The Port of Virginia’s® March cargo volumes were down nearly 9% when compared with last year as the shipping industry continues to grapple with the negative effects of COVID-19 on world trade.
“As we predicted, the impact on our volume continues, but the good news is that indicators show China’s manufacturing sector gaining strength and the cargo is beginning to flow,” said John F. Reinhart, the CEO and executive director of the Virginia Port Authority. “We knew cargo flows through the spring would be slow and have adjusted our forecasts accordingly. The lack of demand driven by COVID-19 has resulted in ocean carriers reducing their network sailings by twenty% for the second quarter of 2020 and we know our volume will remain weaker during this period. There are still some tough weeks ahead and we don’t have high expectations for April volume.”
March’s cargo volumes were down nearly 9%, or 20,720 TEUs, when compared with March 2019. Loaded exports were up nearly 1,500 TEUs, or 1.7%, and the volume at Richmond Marine Terminal grew by nearly 780 units, or more than 28%.
For the third consecutive month, the number of empty containers for export fell. In March, empty exports fell nearly 37%, or 15,365 TEUs, as a result of the uncertainty being created by COVID-19. Reinhart said as more Chinese manufacturers restart their operations, the demand for empty export containers will increase.
“One of the effects of this virus on trade is a decreased demand for empty containers,” Reinhart said. “This will change and when it does, it will indicate more production and result in increasing volumes. There is always a normal gap between a restart of manufacturing and receipt of goods, but what we are seeing is the pipeline that brings cargo to the U.S. beginning to be slowly refilled.”
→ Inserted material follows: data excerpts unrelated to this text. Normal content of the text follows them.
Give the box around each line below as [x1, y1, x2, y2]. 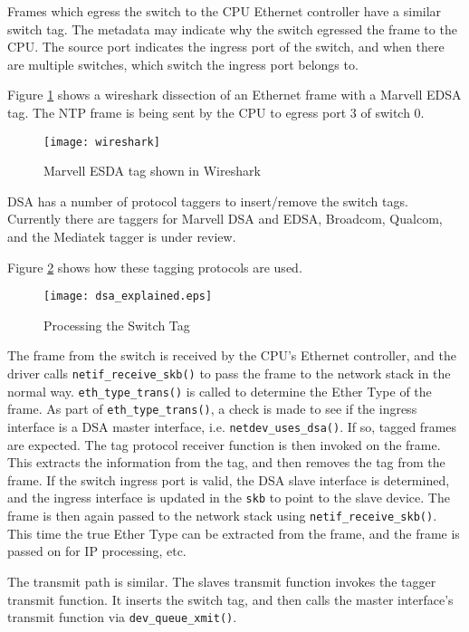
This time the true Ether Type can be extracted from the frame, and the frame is [7, 523, 460, 542]
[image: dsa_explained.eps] [43, 290, 213, 303]
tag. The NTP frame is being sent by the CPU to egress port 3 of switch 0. [7, 102, 425, 121]
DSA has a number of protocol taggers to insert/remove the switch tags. [7, 191, 408, 210]
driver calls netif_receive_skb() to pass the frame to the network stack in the [7, 364, 451, 383]
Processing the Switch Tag [43, 315, 190, 334]
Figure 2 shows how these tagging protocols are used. [7, 257, 302, 276]
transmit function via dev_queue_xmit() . [7, 608, 237, 627]
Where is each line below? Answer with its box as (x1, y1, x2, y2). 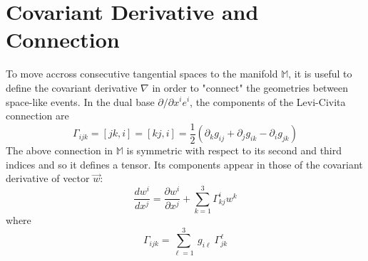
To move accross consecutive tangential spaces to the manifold (6, 66, 278, 81)
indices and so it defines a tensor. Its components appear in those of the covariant (6, 156, 363, 171)
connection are (6, 108, 69, 123)
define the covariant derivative (6, 80, 138, 95)
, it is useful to (288, 66, 352, 81)
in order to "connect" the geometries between (152, 80, 349, 95)
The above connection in (6, 143, 113, 158)
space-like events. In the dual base (6, 94, 155, 109)
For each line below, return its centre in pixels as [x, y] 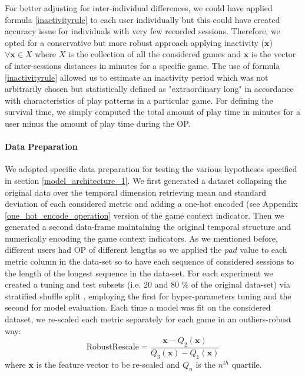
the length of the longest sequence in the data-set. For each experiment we [139, 273]
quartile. [247, 364]
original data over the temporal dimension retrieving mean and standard [136, 192]
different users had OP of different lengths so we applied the [113, 250]
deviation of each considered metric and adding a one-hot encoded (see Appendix [151, 204]
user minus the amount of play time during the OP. [98, 123]
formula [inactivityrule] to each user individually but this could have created [142, 19]
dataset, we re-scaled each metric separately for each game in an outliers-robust [148, 319]
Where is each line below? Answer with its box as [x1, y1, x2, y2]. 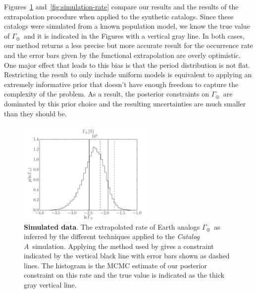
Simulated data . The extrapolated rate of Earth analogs [24, 221, 200, 232]
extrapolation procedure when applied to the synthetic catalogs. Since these [4, 11, 234, 21]
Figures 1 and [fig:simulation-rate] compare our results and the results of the [4, 1, 239, 11]
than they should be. [4, 108, 67, 118]
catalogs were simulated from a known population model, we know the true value [4, 21, 250, 31]
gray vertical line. [24, 280, 77, 290]
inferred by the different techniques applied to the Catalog [24, 231, 200, 242]
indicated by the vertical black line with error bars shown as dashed [24, 250, 230, 261]
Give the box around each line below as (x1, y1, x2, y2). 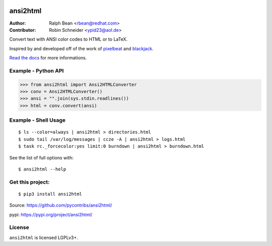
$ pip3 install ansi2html (18, 191, 83, 197)
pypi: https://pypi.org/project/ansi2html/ (9, 211, 93, 217)
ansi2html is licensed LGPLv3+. (9, 234, 78, 240)
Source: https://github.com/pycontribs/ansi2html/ (9, 202, 112, 208)
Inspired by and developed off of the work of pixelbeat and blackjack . (9, 45, 154, 51)
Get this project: (9, 179, 50, 186)
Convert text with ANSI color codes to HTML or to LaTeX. (9, 36, 128, 42)
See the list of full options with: (9, 154, 74, 160)
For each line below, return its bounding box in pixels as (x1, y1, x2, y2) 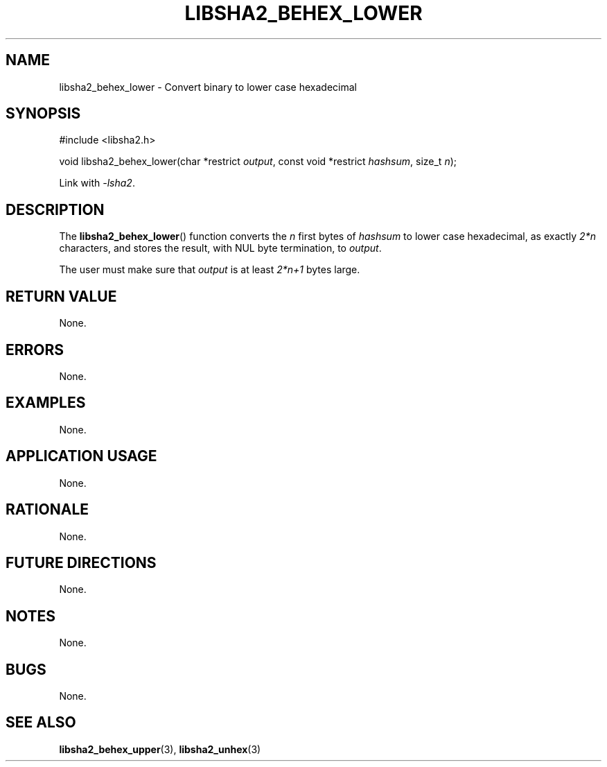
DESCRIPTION (6, 200, 105, 218)
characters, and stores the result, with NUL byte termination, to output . (59, 242, 382, 255)
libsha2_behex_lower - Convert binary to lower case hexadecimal (59, 80, 357, 93)
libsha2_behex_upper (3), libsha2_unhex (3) (59, 743, 261, 755)
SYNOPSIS (6, 105, 81, 123)
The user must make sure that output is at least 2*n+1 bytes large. (59, 264, 360, 276)
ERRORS (6, 341, 64, 359)
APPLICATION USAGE (6, 447, 157, 465)
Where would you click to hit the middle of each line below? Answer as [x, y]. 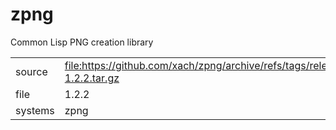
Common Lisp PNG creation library [82, 42]
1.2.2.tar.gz [92, 78]
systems [35, 110]
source [31, 71]
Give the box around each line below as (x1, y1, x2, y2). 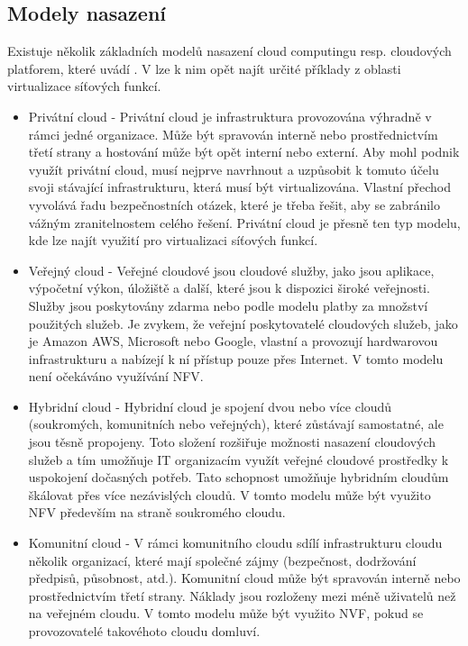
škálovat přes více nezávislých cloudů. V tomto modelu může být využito (28, 485, 431, 504)
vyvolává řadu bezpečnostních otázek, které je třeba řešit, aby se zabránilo (28, 195, 440, 214)
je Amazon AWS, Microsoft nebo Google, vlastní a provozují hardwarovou (28, 332, 438, 350)
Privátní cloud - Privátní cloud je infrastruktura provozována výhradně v (28, 106, 432, 125)
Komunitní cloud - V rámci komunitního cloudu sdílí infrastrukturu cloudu (28, 533, 443, 552)
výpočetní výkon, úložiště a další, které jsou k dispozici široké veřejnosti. (28, 278, 430, 297)
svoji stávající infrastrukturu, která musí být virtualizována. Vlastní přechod (28, 177, 451, 196)
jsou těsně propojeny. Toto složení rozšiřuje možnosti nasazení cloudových (28, 432, 436, 451)
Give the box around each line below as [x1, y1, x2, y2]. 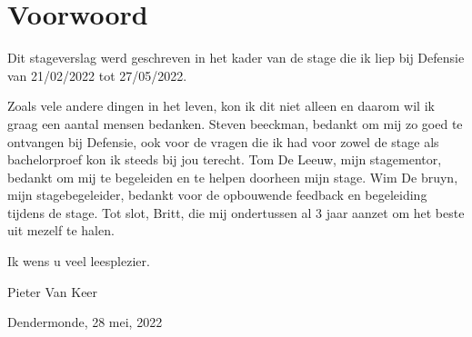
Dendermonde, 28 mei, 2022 [7, 312, 163, 332]
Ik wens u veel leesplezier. [7, 252, 150, 271]
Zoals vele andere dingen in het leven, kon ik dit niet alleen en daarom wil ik [7, 96, 435, 115]
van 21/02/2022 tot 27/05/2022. [7, 65, 187, 84]
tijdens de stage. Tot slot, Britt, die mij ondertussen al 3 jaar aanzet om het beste [7, 203, 465, 222]
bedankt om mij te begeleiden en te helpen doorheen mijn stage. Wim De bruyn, [7, 167, 458, 186]
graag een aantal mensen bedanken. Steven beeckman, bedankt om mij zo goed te [7, 114, 463, 133]
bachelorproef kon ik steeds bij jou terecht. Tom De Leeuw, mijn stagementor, [7, 150, 442, 169]
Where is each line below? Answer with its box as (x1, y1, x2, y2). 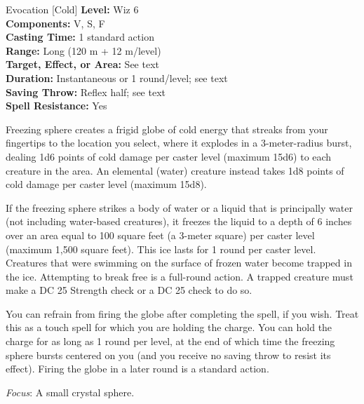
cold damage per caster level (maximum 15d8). (6, 177, 207, 191)
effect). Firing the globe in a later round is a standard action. (6, 361, 269, 376)
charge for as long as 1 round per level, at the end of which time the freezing (6, 334, 335, 349)
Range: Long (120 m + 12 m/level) (6, 43, 161, 58)
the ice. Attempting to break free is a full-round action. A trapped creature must (6, 269, 353, 283)
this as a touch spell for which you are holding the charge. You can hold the (6, 320, 332, 335)
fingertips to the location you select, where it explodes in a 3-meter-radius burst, (6, 135, 352, 150)
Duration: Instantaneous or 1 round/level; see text (6, 70, 228, 85)
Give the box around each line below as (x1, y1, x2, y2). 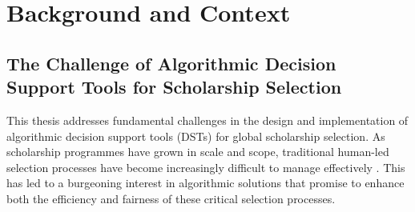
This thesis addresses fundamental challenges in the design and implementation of (6, 111, 409, 128)
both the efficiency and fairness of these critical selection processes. (6, 190, 336, 206)
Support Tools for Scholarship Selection (6, 74, 342, 99)
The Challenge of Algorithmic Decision (6, 50, 336, 75)
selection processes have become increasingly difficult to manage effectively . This (6, 158, 405, 175)
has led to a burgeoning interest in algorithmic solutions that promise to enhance (6, 174, 405, 191)
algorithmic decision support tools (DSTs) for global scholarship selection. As (6, 127, 385, 144)
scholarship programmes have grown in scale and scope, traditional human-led (6, 143, 389, 160)
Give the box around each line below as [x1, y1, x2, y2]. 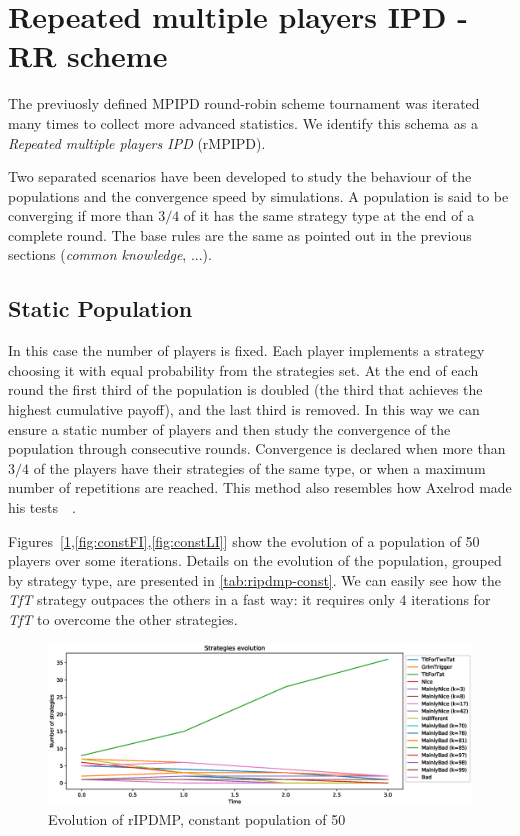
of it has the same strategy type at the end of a [183, 205, 475, 226]
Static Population [8, 293, 193, 324]
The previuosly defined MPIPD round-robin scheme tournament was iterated [8, 93, 480, 114]
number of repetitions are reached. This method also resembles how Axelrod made [8, 477, 512, 498]
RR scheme [8, 35, 168, 76]
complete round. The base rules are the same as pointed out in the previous [8, 224, 472, 245]
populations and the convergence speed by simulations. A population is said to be [8, 185, 509, 206]
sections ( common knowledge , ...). [8, 244, 212, 265]
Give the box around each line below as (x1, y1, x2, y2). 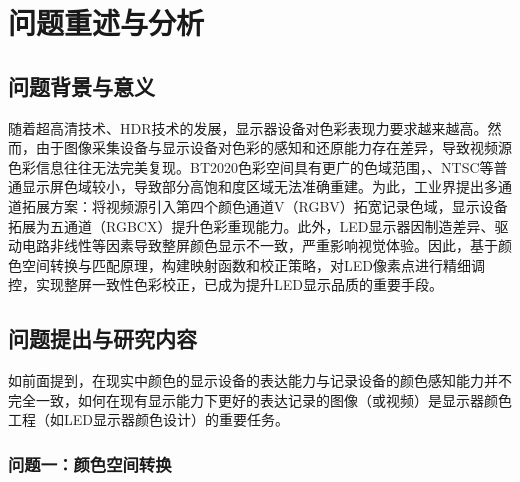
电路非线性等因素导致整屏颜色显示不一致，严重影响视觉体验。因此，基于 (21, 235, 498, 256)
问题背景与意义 (8, 70, 155, 101)
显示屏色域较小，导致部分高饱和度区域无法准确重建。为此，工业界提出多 (21, 176, 498, 197)
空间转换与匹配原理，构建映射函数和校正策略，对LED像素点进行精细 (21, 254, 471, 275)
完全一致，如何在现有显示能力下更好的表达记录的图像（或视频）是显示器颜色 (8, 389, 512, 410)
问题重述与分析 (8, 2, 205, 43)
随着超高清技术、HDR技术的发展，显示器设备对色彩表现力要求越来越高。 (8, 117, 488, 138)
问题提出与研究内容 (8, 323, 197, 354)
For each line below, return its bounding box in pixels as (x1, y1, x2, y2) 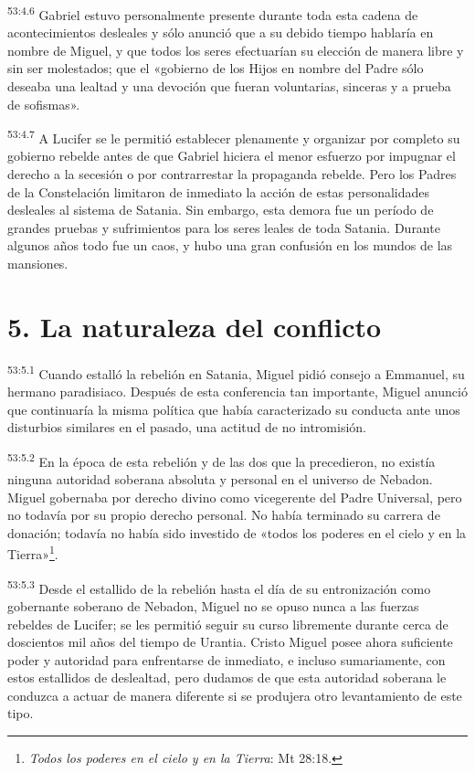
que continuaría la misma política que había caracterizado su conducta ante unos (7, 399, 460, 418)
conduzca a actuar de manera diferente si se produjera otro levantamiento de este (7, 685, 462, 704)
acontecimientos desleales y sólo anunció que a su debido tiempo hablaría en (7, 23, 434, 42)
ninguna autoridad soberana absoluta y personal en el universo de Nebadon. (7, 470, 433, 489)
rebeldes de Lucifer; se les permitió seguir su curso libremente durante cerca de (7, 614, 449, 633)
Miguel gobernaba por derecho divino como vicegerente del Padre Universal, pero (7, 487, 462, 506)
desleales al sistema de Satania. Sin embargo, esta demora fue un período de (7, 200, 434, 219)
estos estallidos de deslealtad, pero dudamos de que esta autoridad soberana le (7, 668, 447, 687)
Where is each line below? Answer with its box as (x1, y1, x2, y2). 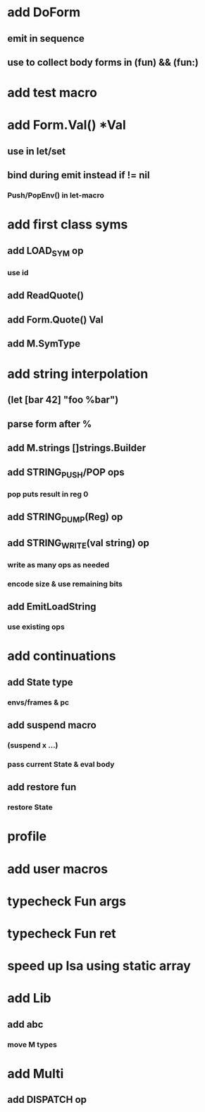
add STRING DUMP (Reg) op (7, 511, 123, 525)
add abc (7, 1018, 44, 1030)
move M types (7, 1039, 58, 1049)
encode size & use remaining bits (7, 579, 123, 589)
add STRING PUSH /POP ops (7, 466, 125, 480)
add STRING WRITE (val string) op (7, 537, 149, 550)
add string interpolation (7, 366, 149, 382)
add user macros (7, 861, 108, 877)
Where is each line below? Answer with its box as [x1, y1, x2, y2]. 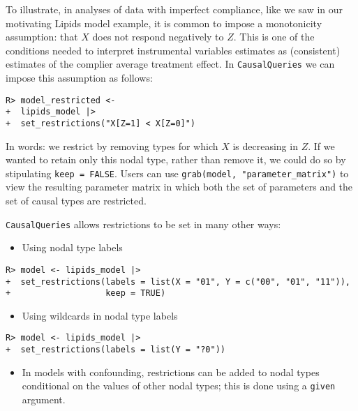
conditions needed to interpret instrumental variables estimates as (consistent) [6, 43, 341, 57]
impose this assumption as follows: [6, 70, 153, 85]
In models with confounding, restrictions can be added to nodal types [22, 364, 320, 379]
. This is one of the [233, 29, 315, 44]
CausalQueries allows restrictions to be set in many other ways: [6, 216, 281, 231]
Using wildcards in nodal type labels [22, 308, 178, 322]
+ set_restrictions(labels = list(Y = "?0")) [6, 345, 225, 355]
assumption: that [6, 29, 78, 44]
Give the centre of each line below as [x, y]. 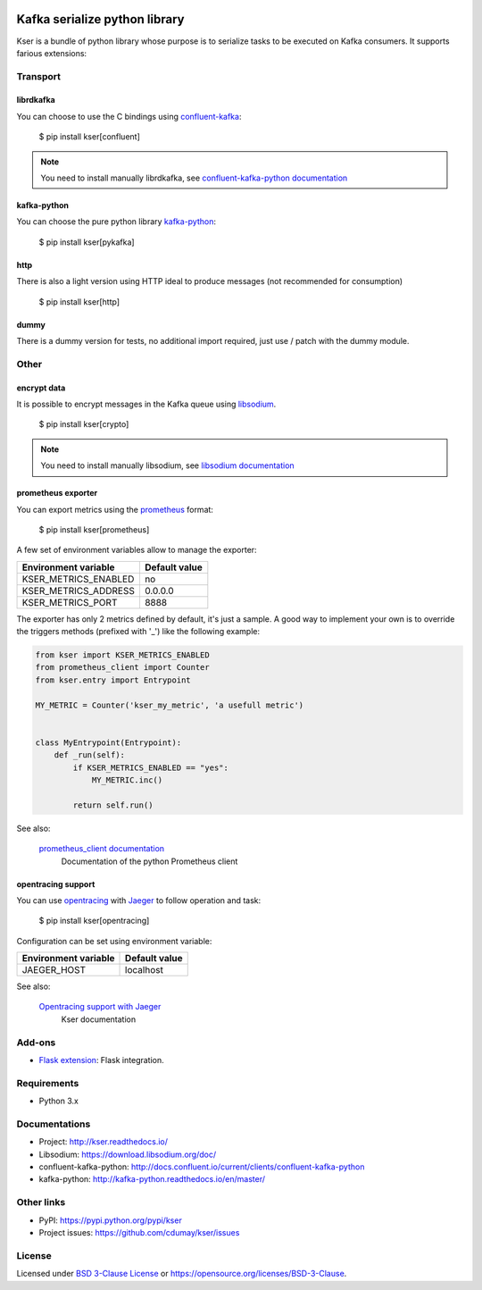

Reinhart said in the meantime, the port is focusing on what it can control. “We’re continuing to swiftly move our customers’ cargo to where it’s needed – including COVID-19 test kits and medical supplies,” he said. “We have a load of rail-mounted gantry cranes being off-loaded at NIT and the capacity expansion project there is on budget and on schedule. We’re discussing long- and short-term container storage possibilities with our customers and cargo owners to help them manage flows when cargo rebounds. It is our goal to meet their needs and to ensure the efficient movement of cargo when it begins its comeback.”
In addition, the port’s COVID-19 internal task force continues to meet three times a week; a critical cargo program designed to prioritize the movement of COVID-19-related containers (test kits, personal protection equipment, etc.) is fully operational; the port has implemented a temperature screening process for operations related personnel (labor and non-labor) entering Virginia International Gateway and Norfolk International Terminals; and the port has contracted with a vendor to help sanitize common spaces and equipment.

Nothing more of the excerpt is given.